Depois da Guerra, Bush Sr. trilhou o seu caminho no ensino superior e formou-se em economia na universidade de Yale. Foi este curso que mais serviu de base para montar o negócio que lhe daria fama e fortuna, o das refinarias e do petróleo. A tradição familiar, porém, viria a influenciar novamente o seu caminho: Apesar de já ser milionário, George decide seguir as pisadas do seu pai, que tinha sido senador, e aposta na política e no serviço público. Acabaria por cumprir dois mandatos enquanto representante do estado do Texas no Congresso.

Habituado ao sucesso, Bush trilhou uma impressionante carreira política, tendo sido nomeado para diversas posições de importância, como a de embaixador das Nações Unidas e, talvez a mais importante antes da presidência, a de diretor da Central Intelligence Agency, a famosa CIA.

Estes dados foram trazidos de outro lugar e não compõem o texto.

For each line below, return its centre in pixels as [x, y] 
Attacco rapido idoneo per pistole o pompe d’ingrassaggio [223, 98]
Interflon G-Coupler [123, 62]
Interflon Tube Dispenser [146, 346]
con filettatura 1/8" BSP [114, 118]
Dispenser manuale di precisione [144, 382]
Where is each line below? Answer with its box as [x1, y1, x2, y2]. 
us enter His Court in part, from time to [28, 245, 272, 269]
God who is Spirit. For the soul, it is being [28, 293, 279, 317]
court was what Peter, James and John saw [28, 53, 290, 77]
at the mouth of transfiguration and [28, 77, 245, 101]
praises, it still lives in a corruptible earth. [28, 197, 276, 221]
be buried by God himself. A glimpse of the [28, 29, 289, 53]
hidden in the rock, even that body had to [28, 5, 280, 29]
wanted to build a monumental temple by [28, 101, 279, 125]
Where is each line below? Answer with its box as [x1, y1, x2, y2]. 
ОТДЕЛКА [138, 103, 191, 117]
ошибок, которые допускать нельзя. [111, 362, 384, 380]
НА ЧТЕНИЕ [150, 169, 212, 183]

Nas eleições primárias de 1980, decide arriscar-se no caminho rumo à presidência, mas acaba por perder a nomeação Republicana para Ronald Regan. A ex-estrela de cinema acabaria mesmo por ganhar o acesso à Casa Branca e, mal soube que se ia sentar na Sala Oval, escolheu Bush como seu vice. Serviu dois mandatos nesta posição e em 1988 acabou por conseguir o que já tinha tentado alcançar (e falhado) antes, a nomeação Republicana para as presidenciais (derrotaria o Democrata Michael Dukakis no escrutínio final).

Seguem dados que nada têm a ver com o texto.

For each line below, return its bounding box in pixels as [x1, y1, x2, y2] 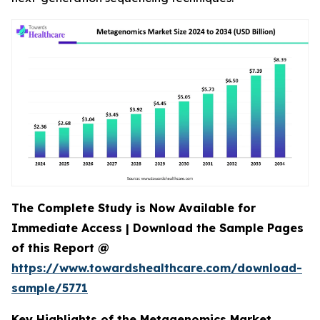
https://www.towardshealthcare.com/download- [11, 261, 302, 275]
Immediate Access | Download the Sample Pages [11, 221, 304, 235]
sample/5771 [11, 281, 88, 295]
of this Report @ [11, 241, 109, 255]
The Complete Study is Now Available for [11, 201, 256, 215]
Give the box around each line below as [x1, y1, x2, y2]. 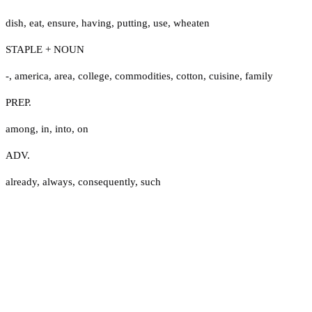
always [42, 175, 72, 187]
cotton [176, 70, 203, 81]
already [6, 175, 37, 187]
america [15, 70, 49, 81]
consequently [78, 175, 135, 187]
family [245, 70, 273, 81]
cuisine [209, 70, 240, 81]
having [81, 17, 111, 29]
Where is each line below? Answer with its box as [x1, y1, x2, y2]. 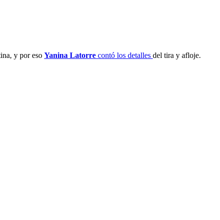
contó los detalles [98, 51, 153, 59]
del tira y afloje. [153, 51, 201, 59]
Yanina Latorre [44, 51, 98, 59]
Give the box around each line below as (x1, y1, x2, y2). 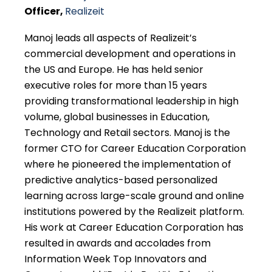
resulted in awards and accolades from (24, 236, 211, 250)
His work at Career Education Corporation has (24, 220, 243, 234)
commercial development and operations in (24, 46, 236, 61)
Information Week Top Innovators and (24, 251, 206, 266)
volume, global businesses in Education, (24, 109, 209, 124)
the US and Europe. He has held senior (24, 62, 203, 76)
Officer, (24, 4, 65, 19)
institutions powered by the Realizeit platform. (24, 204, 244, 219)

A despedida de Barbara, a “rocha” da família Bush

Os seus primeiros dias na presidência foram marcados por grandes dificuldades, tudo por culpa do colapso da União Soviética e a queda do muro de Berlim. Apesar de ambos os acontecimentos estarem muito ligados à governação de Regan, acabou por ser Bush o homem que teve de lidar com o primeiro embate destas históricas mudanças — entre elas está, por exemplo, a demissão do líder russo Mikhail Gorbachev.

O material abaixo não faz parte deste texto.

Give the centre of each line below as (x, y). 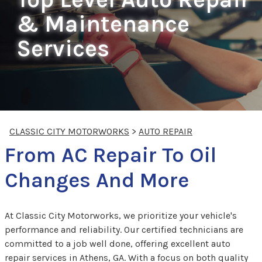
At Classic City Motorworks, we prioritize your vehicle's (121, 215)
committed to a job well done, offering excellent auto (118, 243)
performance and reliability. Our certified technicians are (124, 229)
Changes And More (97, 180)
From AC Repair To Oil (111, 155)
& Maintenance (103, 23)
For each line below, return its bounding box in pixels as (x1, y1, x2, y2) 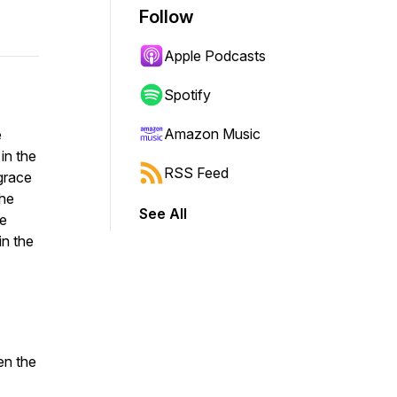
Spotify (164, 86, 211, 104)
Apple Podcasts (164, 47, 266, 65)
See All (139, 205, 187, 222)
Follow (139, 6, 194, 27)
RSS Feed (164, 164, 229, 182)
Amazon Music (164, 125, 261, 143)

Apesar desses anos terem sido dos mais desafiantes, a verdade é que a sua presidência ficará para sempre associada à altura em que Saddam Hussein, o então presidente do Iraque, decidiu invadir o Kuwait, em 1990. O acontecimento estava na origem de uma enorme crise internacional e coube a Bush “pai”  a tarefa de liderar e agregar os aliados, as Nações Unidas e o Congresso norte-americano para que algo fosse feito em relação ao que estava a acontecer no Médio Oriente — acabaria por enviar 500 000 tropas para a região.

Depois de seis semanas de ataques aéreos de bombardeamentos, a batalha terrestre foi rápida e demolidora — as cerca de 100 000 forças terrestres demoraram poucos dias a desmantelar o exército iraquiano.  Apesar do momento de agressão, Bush acabou por pedir um cessar fogo, nunca tendo tentado transformar essa guerra de fundo humanitário (por contrassenso que seja) numa tentativa de empurrar Saddam para fora do poder, sempre insistindo que, se isso acontecesse, inúmeras vidas de iraquianos inocentes desapareceriam. Esta decisão acabou por lhe valer uma série de críticas mas, ironicamente, seria o seu filho, George W. Bush Jr., que acabaria com o regime autoritário de Saddam Hussein, uma década mais tarde. Essa guerra, curiosamente, deu-lhe o alento e popularidade necessários para conquistar o segundo mandato, algo que o pai nunca conseguiu fazer.

Seriam os gravíssimos problemas económicos que flagelavam os EUA que ditariam a impossibilidade de um segundo mandato para George H. W. Bush. O crescente e gigantesco défice acumulado seria um dos calcanhares de Aquiles que, em 1992, Bill Clinton acabaria por aproveitar.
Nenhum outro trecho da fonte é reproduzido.